Bear in mind, in terms of comments about "going behind your back" - This is something they should not do. If someone is of high risk and confidentiality needs to be breached, they have to inform the individual/patient that they are needing to do this.
Roiben x
xbeckyx
04-05-2011, 01:43 PM
Thanks Roiben, that's made things clearer. I'm gonna ask if I can change who they tell seeing as I'm moving out hopefully within a couple of weeks.
Steel Maiden
05-05-2011, 02:25 PM
Good luck.
Sunshine
05-05-2011, 06:18 PM
they have done this to me many times but that is because they have a duty of care and need to inform my parents so they can try and "stop" me if they havent sectioned me!

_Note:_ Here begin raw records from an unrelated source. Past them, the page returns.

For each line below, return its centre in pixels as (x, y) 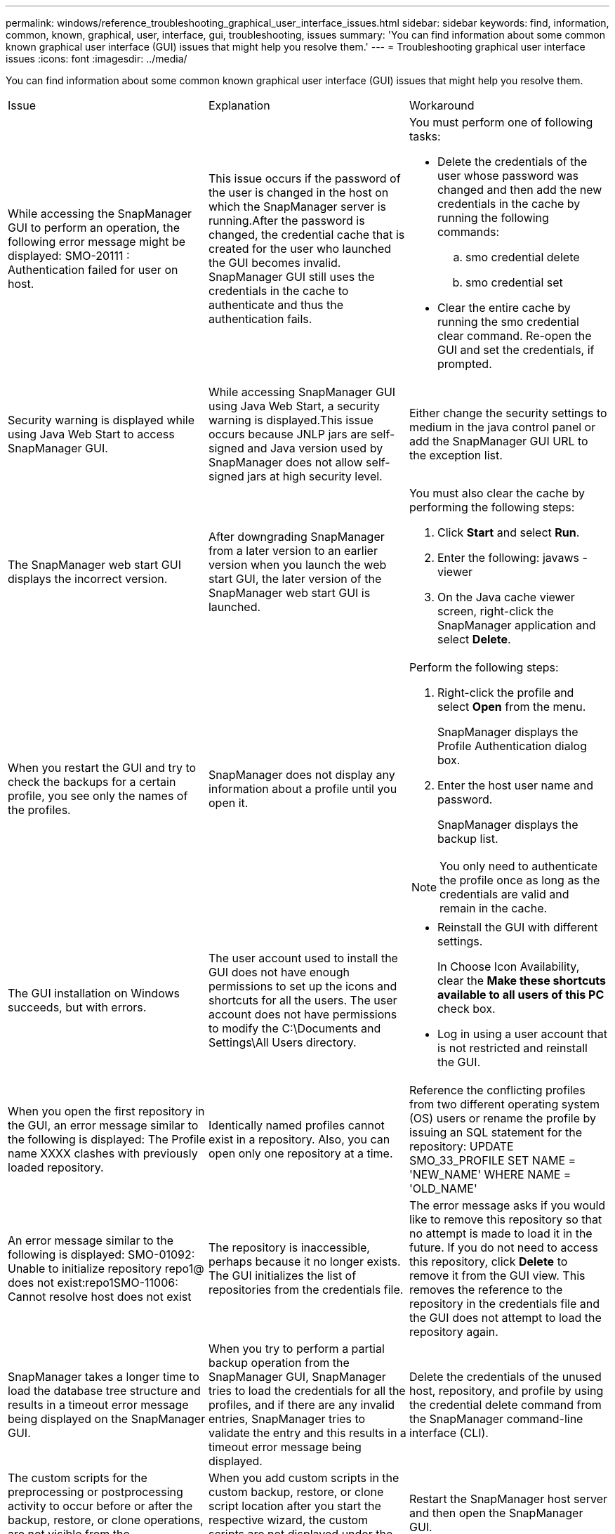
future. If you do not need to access (503, 1247)
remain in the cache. (494, 908)
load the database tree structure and (104, 1391)
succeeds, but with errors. (77, 1007)
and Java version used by (315, 448)
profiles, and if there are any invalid (302, 1405)
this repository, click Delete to (488, 1261)
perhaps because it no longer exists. (304, 1261)
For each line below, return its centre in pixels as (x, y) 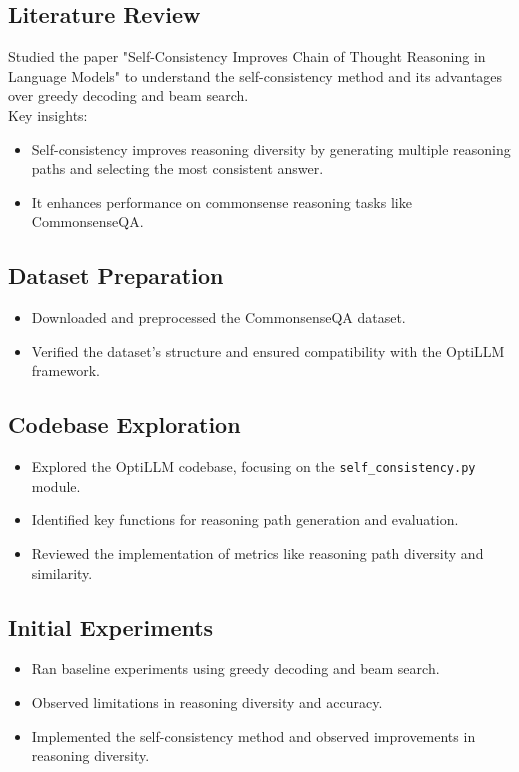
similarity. (62, 572)
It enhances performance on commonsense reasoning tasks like (221, 201)
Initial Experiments (111, 626)
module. (56, 485)
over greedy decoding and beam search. (128, 95)
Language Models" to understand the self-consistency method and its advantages (255, 75)
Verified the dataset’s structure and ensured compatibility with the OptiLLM (268, 350)
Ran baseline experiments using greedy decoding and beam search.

they have only ever done it when they have told me they are going to do it because if they didnt tell you then i think that would be breaking some rule! it is awful and made me learn to just not tell people which is a bad thing really but i understand why they have to do it because if they didnt tell your next of kin and you attempted or actually killed yourself they would be in so much trouble and would probably be fired or sued or something! so its to cover there back really and some of them do actually care about you and want you to be safe!